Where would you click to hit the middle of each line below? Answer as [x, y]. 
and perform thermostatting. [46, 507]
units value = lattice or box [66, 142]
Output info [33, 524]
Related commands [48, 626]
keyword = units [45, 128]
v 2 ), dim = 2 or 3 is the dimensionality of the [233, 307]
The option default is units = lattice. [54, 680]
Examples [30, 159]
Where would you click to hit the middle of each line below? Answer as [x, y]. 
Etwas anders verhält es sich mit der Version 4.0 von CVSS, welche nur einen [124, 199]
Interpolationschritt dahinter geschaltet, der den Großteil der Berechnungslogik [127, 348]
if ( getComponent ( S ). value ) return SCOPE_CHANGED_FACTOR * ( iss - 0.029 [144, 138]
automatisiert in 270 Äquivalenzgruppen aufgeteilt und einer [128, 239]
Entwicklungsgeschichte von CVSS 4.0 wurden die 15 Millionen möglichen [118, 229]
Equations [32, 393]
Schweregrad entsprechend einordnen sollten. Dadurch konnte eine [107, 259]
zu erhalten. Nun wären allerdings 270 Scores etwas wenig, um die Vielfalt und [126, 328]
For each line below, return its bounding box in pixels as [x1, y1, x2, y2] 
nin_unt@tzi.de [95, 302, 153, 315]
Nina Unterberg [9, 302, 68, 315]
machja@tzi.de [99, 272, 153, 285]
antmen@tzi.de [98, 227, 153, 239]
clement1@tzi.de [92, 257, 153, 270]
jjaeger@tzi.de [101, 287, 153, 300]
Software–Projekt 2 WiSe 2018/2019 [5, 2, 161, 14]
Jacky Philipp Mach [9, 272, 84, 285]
────────────────────
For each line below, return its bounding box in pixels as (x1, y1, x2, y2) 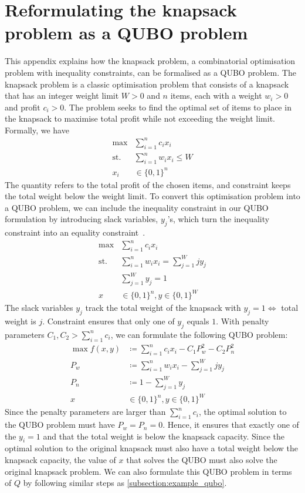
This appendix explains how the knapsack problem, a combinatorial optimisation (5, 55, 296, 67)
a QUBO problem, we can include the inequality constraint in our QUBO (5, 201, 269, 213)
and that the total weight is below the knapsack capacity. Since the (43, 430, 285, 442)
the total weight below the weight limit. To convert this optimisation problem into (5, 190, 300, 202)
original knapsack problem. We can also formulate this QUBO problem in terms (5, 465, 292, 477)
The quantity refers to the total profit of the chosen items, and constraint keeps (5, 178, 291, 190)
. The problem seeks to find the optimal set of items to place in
────────────────────
# What is needed:
Look above for the line containing "original knapsack problem.". Output from there through the line containing "to place in", exactly and inclusively.

# Solution to the problem:
original knapsack problem. We can also formulate this QUBO problem in terms (5, 465, 292, 477)
The quantity refers to the total profit of the chosen items, and constraint keeps (5, 178, 291, 190)
. The problem seeks to find the optimal set of items to place in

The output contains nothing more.